Вот блин. Надо было как-то положить конец этому потоку любезностей. Хотя я не был уверен, стоило ли.
Я подождал, пока «Левиафан» закончится, а потом «Спотифай» решил, что нам необходимо послушать группу Uriah Heep, и мы… стали ее слушать. Итак, после того, как мы четыре часа наслаждались автоматической музыкальной подборкой, предлагавшей нам совершить путешествие в мир прогрессивного рока 80-х, причем большую часть этого времени я провел в полудреме и вообще ни о чем не думал, мы подъехали к моему дому.
– Ты… – сказал я, стараясь говорить как можно более непринужденным тоном, – не хочешь остаться у меня?
Оливер посмотрел на меня, но в свете уличных фонарей я так и не смог понять, о чем он думал.
– А ты сам этого хочешь?
Мне уже надоело сражаться с самим собой, к тому же я слишком устал, чтобы притворяться.
– Да.
– Я найду место для парковки, а потом встретимся наверху.

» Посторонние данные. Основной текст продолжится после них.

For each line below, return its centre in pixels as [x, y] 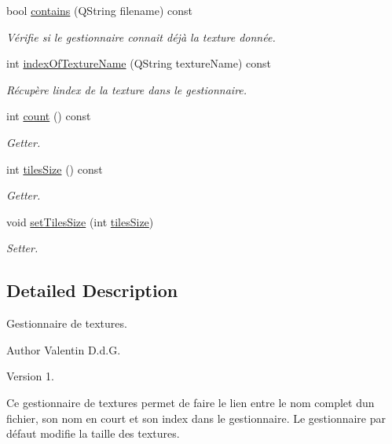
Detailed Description [92, 290]
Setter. [22, 248]
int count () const [49, 116]
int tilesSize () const [55, 169]
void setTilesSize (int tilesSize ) [80, 221]
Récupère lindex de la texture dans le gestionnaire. [127, 89]
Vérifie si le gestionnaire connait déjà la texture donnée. [141, 37]
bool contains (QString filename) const [100, 10]

В прежние времена я бы первым делом попытался спрятать куда-нибудь самые ужасные свидетельства моего разгульного образа жизни. Но в последние дни я был просто супераккуратным и сумел поддержать в квартире тот идеальный порядок, который остался после ухода моих друзей. Поэтому мне оставалось только со смущенным видом ждать Оливера около дивана. Там он меня и застал. Как последний идиот, я стоял на ковре, который подарила мне Прия, чтобы придать обстановке завершенный вид.

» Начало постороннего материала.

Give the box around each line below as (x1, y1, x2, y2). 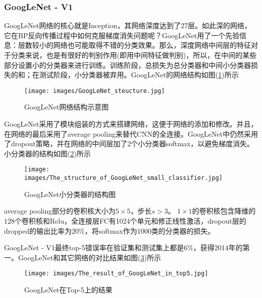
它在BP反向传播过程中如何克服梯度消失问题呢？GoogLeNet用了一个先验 (4, 30, 239, 40)
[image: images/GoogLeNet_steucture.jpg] (24, 87, 165, 94)
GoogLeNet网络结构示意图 (24, 102, 109, 112)
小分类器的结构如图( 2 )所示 (4, 148, 91, 158)
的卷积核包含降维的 (192, 206, 256, 216)
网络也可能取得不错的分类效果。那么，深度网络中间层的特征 (53, 40, 251, 50)
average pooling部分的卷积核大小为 (4, 206, 116, 216)
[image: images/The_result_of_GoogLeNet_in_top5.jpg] (24, 270, 209, 277)
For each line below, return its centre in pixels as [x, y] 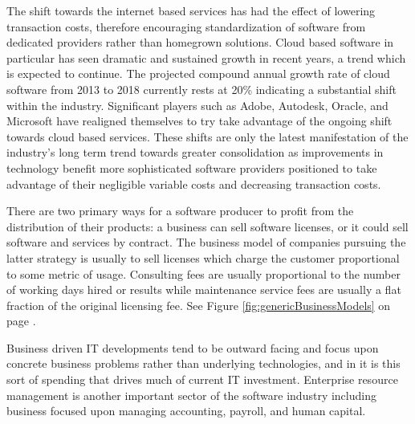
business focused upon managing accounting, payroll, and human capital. [186, 411]
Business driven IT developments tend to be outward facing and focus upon [193, 347]
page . [21, 321]
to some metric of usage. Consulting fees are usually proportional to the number [203, 273]
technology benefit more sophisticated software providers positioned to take [192, 167]
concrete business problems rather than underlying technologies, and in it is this [203, 363]
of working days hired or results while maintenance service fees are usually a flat [204, 289]
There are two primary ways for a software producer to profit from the [180, 211]
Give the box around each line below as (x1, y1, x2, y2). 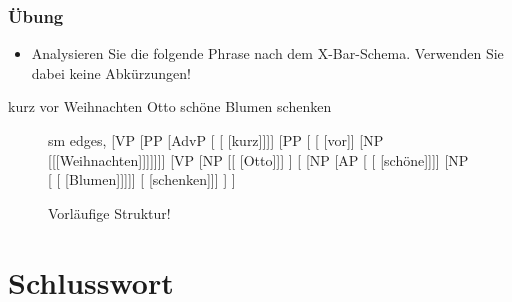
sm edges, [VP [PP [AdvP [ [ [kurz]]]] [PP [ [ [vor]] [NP (48, 130, 384, 150)
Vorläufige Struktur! (48, 202, 171, 223)
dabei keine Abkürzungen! (31, 62, 191, 83)
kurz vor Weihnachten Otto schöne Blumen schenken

– Эм, – протянул я. – Сюрприз?
Он обвел взглядом чистую квартиру, а потом снова посмотрел на меня.
– Ты навел порядок?
– Да. То есть мне помогли.
– Ты ведь сделал это не ради меня?
– Ради себя. И чуточку – ради тебя.
Вид у него был просто ошеломленный.
– Ох, Люсьен.
– Да ладно, подумаешь…
Он поцеловал меня. И этот поцелуй был такой… прямо в стиле Оливера. Он обхватил ладонями мое лицо и притянул его к себе, его губы накрыли мой рот, и целовал он меня очень осторожно, но вместе с тем с особой страстью. Как будто ты ешь очень дорогой шоколад, смакуя каждый кусочек, и понимаешь, что он может оказаться последним. От Оливера пахло теплом и уютом, как той ночью, которую я провел в его объятиях. Рядом с ним я чувствовал себя долбаной драгоценностью и даже не знал, как мне все это вынести.

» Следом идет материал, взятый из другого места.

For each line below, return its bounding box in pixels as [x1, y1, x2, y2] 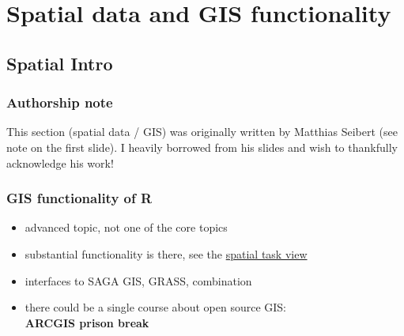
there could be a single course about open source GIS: [25, 299, 287, 315]
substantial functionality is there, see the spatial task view [25, 245, 308, 262]
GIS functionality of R [6, 188, 153, 208]
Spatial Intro [6, 51, 113, 75]
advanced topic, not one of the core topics [25, 219, 228, 236]
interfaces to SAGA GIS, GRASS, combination [25, 272, 252, 289]
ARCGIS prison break [25, 314, 149, 330]
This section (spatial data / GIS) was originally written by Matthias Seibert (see [6, 123, 398, 140]
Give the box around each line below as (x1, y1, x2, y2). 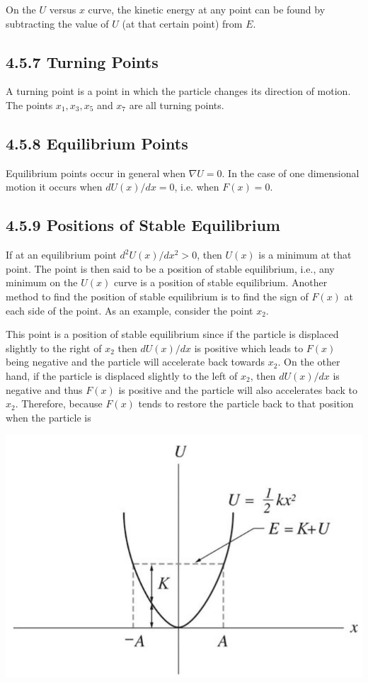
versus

Но в то же время мне не хотелось, чтобы все заканчивалось. Я вдруг нашел то, что уже отчаялся когда-нибудь найти. Возможно, даже перестал верить, что такое возможно. Дикая, невероятная сладость поцелуя, когда тебя целуют, потому что ты – это ты, и все остальное, кроме прикосновений тел, пульсирующего дыхания и движений языков, перестает существовать, улетает прочь, как сухие листья осенью.